Air release valve 112 facilitates bleeding pipe 110 following installation of the sensor coupling assembly 100, e.g., under pressure. For example, when a hydrophone or other sensor coupling assembly 100 is added to branch 108, the pipe 110 can be charged and/or pressurized. The installation process may not ‘shut off’ the line and can proceed while the water line is pressurized. When the sensor coupling assembly 100 is coupled to pipe 110, any air trapped inside branch 108 can be bled out of branch 108 and/or pipe 110 to enhance the reliability of the sensing equipment and reduce the maintenance and wear and tear on the sensing equipment.
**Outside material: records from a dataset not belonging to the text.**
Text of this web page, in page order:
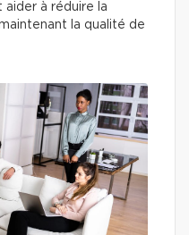
aider à réduire la
la qualité de
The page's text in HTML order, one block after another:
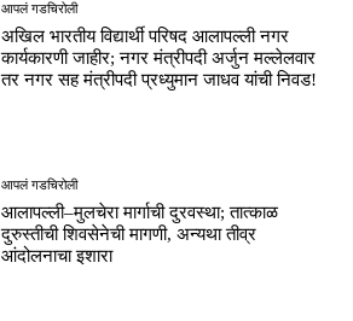
आपलं गडचिरोली
अखिल भारतीय विद्यार्थी परिषद आलापल्ली नगर
कार्यकारणी जाहीर; नगर मंत्रीपदी अर्जुन मल्लेलवार
तर नगर सह मंत्रीपदी प्रध्युमान जाधव यांची निवड!
आपलं गडचिरोली
आलापल्ली–मुलचेरा मार्गाची दुरवस्था; तात्काळ
दुरुस्तीची शिवसेनेची मागणी, अन्यथा तीव्र
आंदोलनाचा इशारा
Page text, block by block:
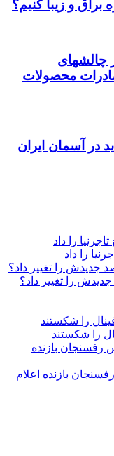
و زیبا کنیم؟
چالشهای
محصولات
در آسمان ایران
را داد
را تغییر داد؟
را شکستند
بازنده اعلام
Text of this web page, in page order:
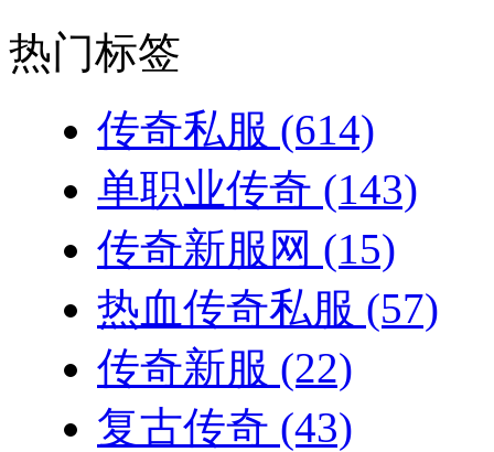
热门标签
传奇私服 (614)
单职业传奇 (143)
传奇新服网 (15)
热血传奇私服 (57)
传奇新服 (22)
复古传奇 (43)
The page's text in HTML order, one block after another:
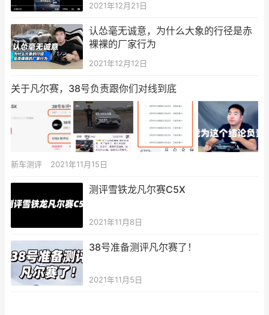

Air in the system can act as a dampener and reduce the magnitude of the noise carried in the water. Thus, the air is a dampener that can reduce the strength of the signal at the hydrophone or other transducer. Air release valve 112 facilitates the bleeding off of any trapped air in branch 108 and/or pipe 110 and enhances the functionality of the sensor coupling assembly 100.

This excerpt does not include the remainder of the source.